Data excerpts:
--- START ---

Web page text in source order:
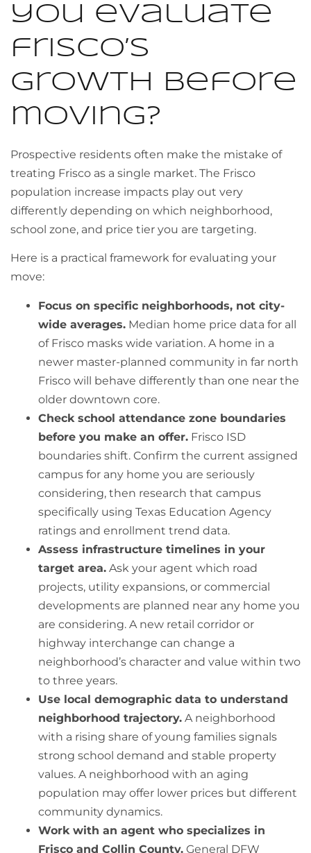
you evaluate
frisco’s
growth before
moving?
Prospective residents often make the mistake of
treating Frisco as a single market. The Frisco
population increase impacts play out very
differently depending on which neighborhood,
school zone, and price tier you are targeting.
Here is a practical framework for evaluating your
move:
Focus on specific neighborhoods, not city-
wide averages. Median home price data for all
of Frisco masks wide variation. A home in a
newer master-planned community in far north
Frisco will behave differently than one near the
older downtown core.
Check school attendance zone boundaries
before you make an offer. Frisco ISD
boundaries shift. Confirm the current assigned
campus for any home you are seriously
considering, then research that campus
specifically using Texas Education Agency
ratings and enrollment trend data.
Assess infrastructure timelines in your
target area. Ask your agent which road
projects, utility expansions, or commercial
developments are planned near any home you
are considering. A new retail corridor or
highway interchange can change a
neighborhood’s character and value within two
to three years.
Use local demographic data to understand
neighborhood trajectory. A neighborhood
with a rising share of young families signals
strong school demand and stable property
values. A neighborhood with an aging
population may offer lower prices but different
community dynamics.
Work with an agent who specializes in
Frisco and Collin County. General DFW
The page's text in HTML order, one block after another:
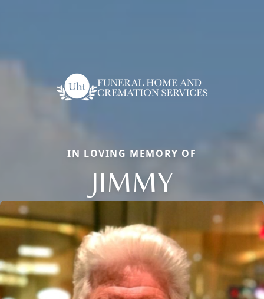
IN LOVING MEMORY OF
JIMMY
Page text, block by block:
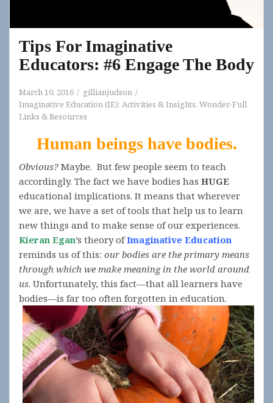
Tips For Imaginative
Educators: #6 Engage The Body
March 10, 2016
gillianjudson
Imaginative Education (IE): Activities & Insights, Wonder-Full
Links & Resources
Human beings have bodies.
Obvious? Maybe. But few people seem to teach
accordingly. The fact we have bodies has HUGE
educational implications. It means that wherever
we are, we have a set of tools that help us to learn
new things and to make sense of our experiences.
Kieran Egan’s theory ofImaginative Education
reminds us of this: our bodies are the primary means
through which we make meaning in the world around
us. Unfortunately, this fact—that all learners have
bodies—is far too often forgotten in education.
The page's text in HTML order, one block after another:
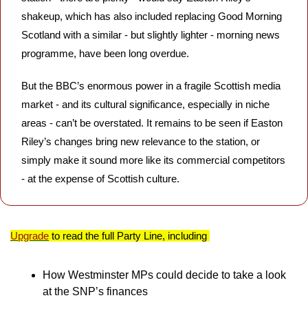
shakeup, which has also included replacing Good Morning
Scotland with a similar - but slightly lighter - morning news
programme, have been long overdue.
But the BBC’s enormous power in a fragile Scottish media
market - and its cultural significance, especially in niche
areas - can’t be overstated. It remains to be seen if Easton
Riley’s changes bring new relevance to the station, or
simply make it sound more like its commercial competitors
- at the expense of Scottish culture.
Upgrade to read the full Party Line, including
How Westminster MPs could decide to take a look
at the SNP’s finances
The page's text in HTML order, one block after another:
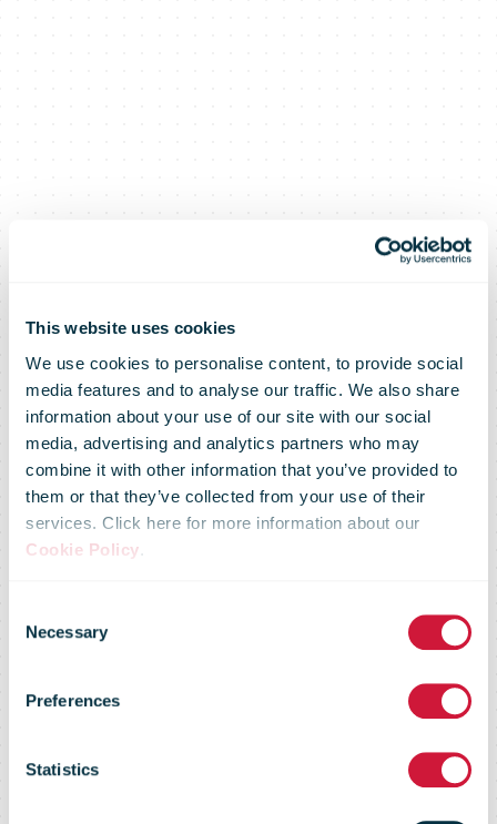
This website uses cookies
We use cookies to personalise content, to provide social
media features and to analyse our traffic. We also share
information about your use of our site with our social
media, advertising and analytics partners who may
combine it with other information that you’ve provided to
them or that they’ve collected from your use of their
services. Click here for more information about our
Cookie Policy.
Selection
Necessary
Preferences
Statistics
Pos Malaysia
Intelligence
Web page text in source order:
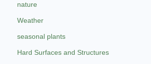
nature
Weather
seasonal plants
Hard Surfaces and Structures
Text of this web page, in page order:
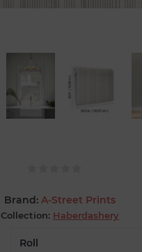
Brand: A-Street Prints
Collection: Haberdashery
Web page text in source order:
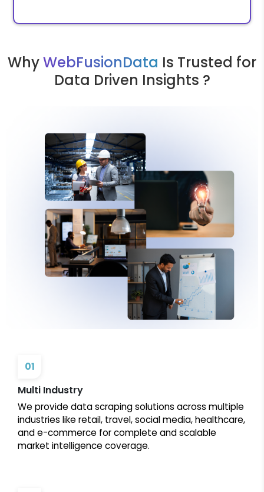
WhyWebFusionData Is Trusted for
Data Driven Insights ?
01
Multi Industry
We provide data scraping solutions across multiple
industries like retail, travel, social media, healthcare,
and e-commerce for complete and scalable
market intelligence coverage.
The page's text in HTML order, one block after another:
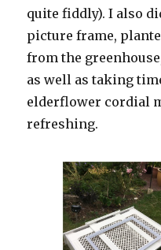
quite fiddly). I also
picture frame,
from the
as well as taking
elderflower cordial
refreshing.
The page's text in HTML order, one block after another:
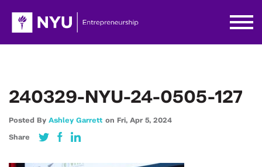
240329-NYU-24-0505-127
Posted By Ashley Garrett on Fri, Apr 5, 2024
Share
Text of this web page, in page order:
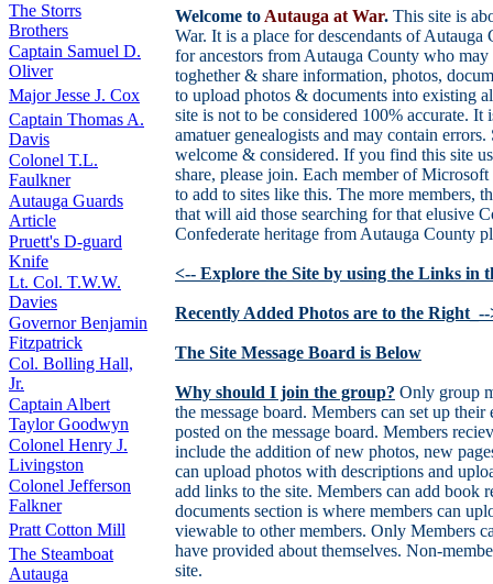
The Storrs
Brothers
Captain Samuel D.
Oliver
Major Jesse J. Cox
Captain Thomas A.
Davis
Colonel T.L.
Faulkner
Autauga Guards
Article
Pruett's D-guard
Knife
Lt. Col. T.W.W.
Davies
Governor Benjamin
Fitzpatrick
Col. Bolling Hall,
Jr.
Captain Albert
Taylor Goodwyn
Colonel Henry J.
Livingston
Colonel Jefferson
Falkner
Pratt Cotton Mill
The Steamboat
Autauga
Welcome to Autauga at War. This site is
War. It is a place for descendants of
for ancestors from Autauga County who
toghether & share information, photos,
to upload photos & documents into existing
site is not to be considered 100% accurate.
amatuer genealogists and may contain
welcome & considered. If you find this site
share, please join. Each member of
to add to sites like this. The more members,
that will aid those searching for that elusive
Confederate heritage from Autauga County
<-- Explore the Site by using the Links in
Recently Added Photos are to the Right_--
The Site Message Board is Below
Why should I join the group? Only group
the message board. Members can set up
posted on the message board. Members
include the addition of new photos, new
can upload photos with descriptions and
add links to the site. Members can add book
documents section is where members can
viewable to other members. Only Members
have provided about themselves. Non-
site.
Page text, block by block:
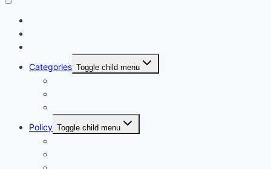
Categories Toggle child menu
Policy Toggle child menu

--- END ---

--- The task ---
Repeat the entries exactly, without pictures.

--- Answer to this problem ---
Web page text in source order:
you evaluate
frisco’s
growth before
moving?
Prospective residents often make the mistake of
treating Frisco as a single market. The Frisco
population increase impacts play out very
differently depending on which neighborhood,
school zone, and price tier you are targeting.
Here is a practical framework for evaluating your
move:
Focus on specific neighborhoods, not city-
wide averages. Median home price data for all
of Frisco masks wide variation. A home in a
newer master-planned community in far north
Frisco will behave differently than one near the
older downtown core.
Check school attendance zone boundaries
before you make an offer. Frisco ISD
boundaries shift. Confirm the current assigned
campus for any home you are seriously
considering, then research that campus
specifically using Texas Education Agency
ratings and enrollment trend data.
Assess infrastructure timelines in your
target area. Ask your agent which road
projects, utility expansions, or commercial
developments are planned near any home you
are considering. A new retail corridor or
highway interchange can change a
neighborhood’s character and value within two
to three years.
Use local demographic data to understand
neighborhood trajectory. A neighborhood
with a rising share of young families signals
strong school demand and stable property
values. A neighborhood with an aging
population may offer lower prices but different
community dynamics.
Work with an agent who specializes in
Frisco and Collin County. General DFW
The page's text in HTML order, one block after another:
IN LOVING MEMORY OF
JIMMY
Page text, block by block:
Tips For Imaginative
Educators: #6 Engage The Body
March 10, 2016
gillianjudson
Imaginative Education (IE): Activities & Insights, Wonder-Full
Links & Resources
Human beings have bodies.
Obvious? Maybe. But few people seem to teach
accordingly. The fact we have bodies has HUGE
educational implications. It means that wherever
we are, we have a set of tools that help us to learn
new things and to make sense of our experiences.
Kieran Egan’s theory ofImaginative Education
reminds us of this: our bodies are the primary means
through which we make meaning in the world around
us. Unfortunately, this fact—that all learners have
bodies—is far too often forgotten in education.
The page's text in HTML order, one block after another:
shakeup, which has also included replacing Good Morning
Scotland with a similar - but slightly lighter - morning news
programme, have been long overdue.
But the BBC’s enormous power in a fragile Scottish media
market - and its cultural significance, especially in niche
areas - can’t be overstated. It remains to be seen if Easton
Riley’s changes bring new relevance to the station, or
simply make it sound more like its commercial competitors
- at the expense of Scottish culture.
Upgrade to read the full Party Line, including
How Westminster MPs could decide to take a look
at the SNP’s finances
The page's text in HTML order, one block after another:
This website uses cookies
We use cookies to personalise content, to provide social
media features and to analyse our traffic. We also share
information about your use of our site with our social
media, advertising and analytics partners who may
combine it with other information that you’ve provided to
them or that they’ve collected from your use of their
services. Click here for more information about our
Cookie Policy.
Selection
Necessary
Preferences
Statistics
Pos Malaysia
Intelligence
Web page text in source order:
nature
Weather
seasonal plants
Hard Surfaces and Structures
Text of this web page, in page order:
Brand: A-Street Prints
Collection: Haberdashery
Web page text in source order:
WhyWebFusionData Is Trusted for
Data Driven Insights ?
01
Multi Industry
We provide data scraping solutions across multiple
industries like retail, travel, social media, healthcare,
and e-commerce for complete and scalable
market intelligence coverage.
The page's text in HTML order, one block after another:
quite fiddly). I also
picture frame,
from the
as well as taking
elderflower cordial
refreshing.
The page's text in HTML order, one block after another:
240329-NYU-24-0505-127
Posted By Ashley Garrett on Fri, Apr 5, 2024
Share
Text of this web page, in page order:
The Storrs
Brothers
Captain Samuel D.
Oliver
Major Jesse J. Cox
Captain Thomas A.
Davis
Colonel T.L.
Faulkner
Autauga Guards
Article
Pruett's D-guard
Knife
Lt. Col. T.W.W.
Davies
Governor Benjamin
Fitzpatrick
Col. Bolling Hall,
Jr.
Captain Albert
Taylor Goodwyn
Colonel Henry J.
Livingston
Colonel Jefferson
Falkner
Pratt Cotton Mill
The Steamboat
Autauga
Welcome to Autauga at War. This site is
War. It is a place for descendants of
for ancestors from Autauga County who
toghether & share information, photos,
to upload photos & documents into existing
site is not to be considered 100% accurate.
amatuer genealogists and may contain
welcome & considered. If you find this site
share, please join. Each member of
to add to sites like this. The more members,
that will aid those searching for that elusive
Confederate heritage from Autauga County
<-- Explore the Site by using the Links in
Recently Added Photos are to the Right_--
The Site Message Board is Below
Why should I join the group? Only group
the message board. Members can set up
posted on the message board. Members
include the addition of new photos, new
can upload photos with descriptions and
add links to the site. Members can add book
documents section is where members can
viewable to other members. Only Members
have provided about themselves. Non-
site.
Page text, block by block:
Categories Toggle child menu
Policy Toggle child menu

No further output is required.